- Developer: Legend
- Publishers: UK: Legend; NA: Eurosoft International;
- Platforms: ZX Spectrum, Commodore 64
- Release: 1983: ZX Spectrum 1984: C64
- Genre: Interactive fiction
- Mode: Single-player

= Valhalla (video game) =

1983 video game

Valhalla is a text adventure with graphics published in 1983 by the British studio Legend for the ZX Spectrum. It reached number one in the UK sales charts. The Commodore 64 version of the game was released in 1984 and reached number five.

==Gameplay==

Screenshot

In Valhalla the characters move through various Nordic locations with accompanying text at the bottom of the screen detailing all character actions. It is set mainly in Asgard and Midgard, though when the character dies, it reappears in Hell (Niflheim under another name) and is able to walk out.

The game's text parser understands most multi-part sentences, as long as they are written using the words listed in the manual. Listing the accepted words was not seen in most similar titles of the time.

The aim is to collect six mythical objects: Ofnir (key), Drapnir (ring), Skornir (shield), Skalir (sword), Felstrong (axe), and Grimnir (helmet). To obtain all the items, the player receives help from various characters from Norse mythology. If the player dies while holding any of the six items, it will be lost and moved to a new location. These objects are required to access otherwise unreachable parts of the game, such as Valhalla, but carrying any of the items saps the player's strength.

The character has an alignment (between good and evil) that changes depending on which of the other characters are helped. The more the player helps good characters, the more other good characters will help the player in their quest. Characters include gods, goddesses, dwarves, dragons, wolves, a snake, and a raven.

The characters move and interact independent of any action by the player. If the player does nothing, the game 'plays' itself, with the characters moving about while the player decides what to do.
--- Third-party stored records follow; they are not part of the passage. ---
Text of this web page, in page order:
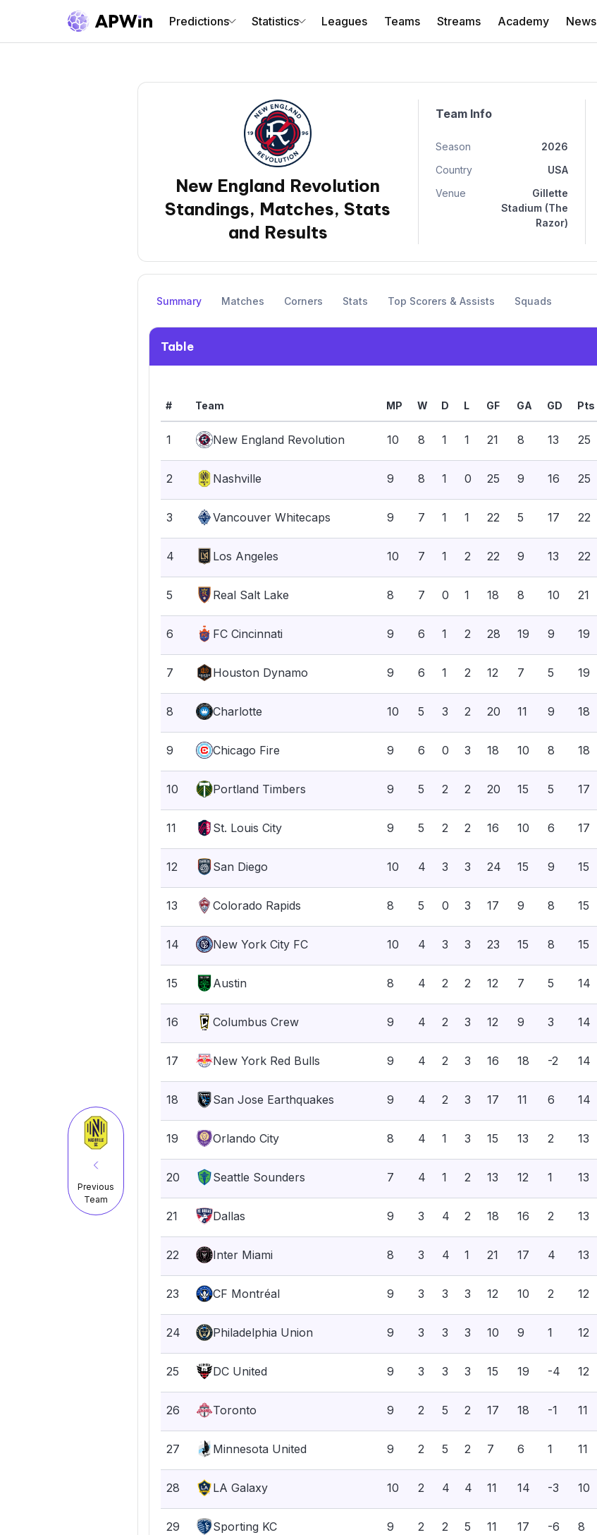
Predictions Statistics Leagues Teams Streams Academy News
Previous
Team
New England Revolution
Standings, Matches, Stats
and Results
Team Info
Season
Country
Venue
2026
USA
Gillette
Stadium (The
Razor)
Summary Matches Corners Stats Top Scorers & Assists Squads
Table
# Team MP W D L GF GA GD Pts
1 New England Revolution 10 8 1 1 21 8 13 25
2 Nashville 9 8 1 0 25 9 16 25
3 Vancouver Whitecaps 9 7 1 1 22 5 17 22
4 Los Angeles 10 7 1 2 22 9 13 22
5 Real Salt Lake 8 7 0 1 18 8 10 21
6 FC Cincinnati 9 6 1 2 28 19 9 19
7 Houston Dynamo 9 6 1 2 12 7 5 19
8 Charlotte 10 5 3 2 20 11 9 18
9 Chicago Fire 9 6 0 3 18 10 8 18
10 Portland Timbers 9 5 2 2 20 15 5 17
11 St. Louis City 9 5 2 2 16 10 6 17
12 San Diego 10 4 3 3 24 15 9 15
13 Colorado Rapids 8 5 0 3 17 9 8 15
14 New York City FC 10 4 3 3 23 15 8 15
15 Austin 8 4 2 2 12 7 5 14
16 Columbus Crew 9 4 2 3 12 9 3 14
17 New York Red Bulls 9 4 2 3 16 18 -2 14
18 San Jose Earthquakes 9 4 2 3 17 11 6 14
19 Orlando City 8 4 1 3 15 13 2 13
20 Seattle Sounders 7 4 1 2 13 12 1 13
21 Dallas 9 3 4 2 18 16 2 13
22 Inter Miami 8 3 4 1 21 17 4 13
23 CF Montréal 9 3 3 3 12 10 2 12
24 Philadelphia Union 9 3 3 3 10 9 1 12
25 DC United 9 3 3 3 15 19 -4 12
26 Toronto 9 2 5 2 17 18 -1 11
27 Minnesota United 9 2 5 2 7 6 1 11
28 LA Galaxy 10 2 4 4 11 14 -3 10
29 Sporting KC 9 2 2 5 11 17 -6 8

Typing in a swear word causes a dwarf to dash onto the screen to punch the player while generating the message "Mary is not amused....". Mary can be found in El Vinos and even if killed, she returns within a minute.
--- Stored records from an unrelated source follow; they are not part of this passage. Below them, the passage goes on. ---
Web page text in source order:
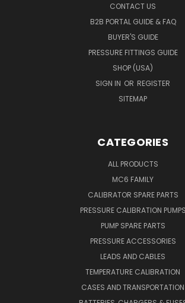
CONTACT US
B2B PORTAL GUIDE & FAQ
BUYER'S GUIDE
PRESSURE FITTINGS GUIDE
SHOP (USA)
SIGN IN OR REGISTER
SITEMAP
CATEGORIES
ALL PRODUCTS
MC6 FAMILY
CALIBRATOR SPARE PARTS
PRESSURE CALIBRATION PUMPS
PUMP SPARE PARTS
PRESSURE ACCESSORIES
LEADS AND CABLES
TEMPERATURE CALIBRATION
CASES AND TRANSPORTATION

The game engine has a limit of eight objects to be left in any one location, whether on the ground, in a chest, or in a cupboard. If the player drops an object in an area where the limit has been reached, a character called Klepto appears to steal the item, removing it from the game.

== Development ==
The publishing house Legend, founded and managed by John Peel, had previously published titles under the Microl label which financed the development of Valhalla. The game was developed by Richard Edwards, Graham Asher, Charles Goodwin, James Learmont, and Andrew Owen using a system they named "Movisoft" which Peel hoped would become "the adventure game equivalent of CP/M". The system occupied 4K of the game footprint and used machine code, with the rest of the game engine and text parser written in Sinclair BASIC. The C64 version of the game was released in the first half of 1984 and featured larger and coloured character graphics.

The cover of the game, as well as the loading screen, features a drawing of the Sutton Hoo helmet, an artifact from the 7th century believed to have belonged to King Rædwald of East Anglia.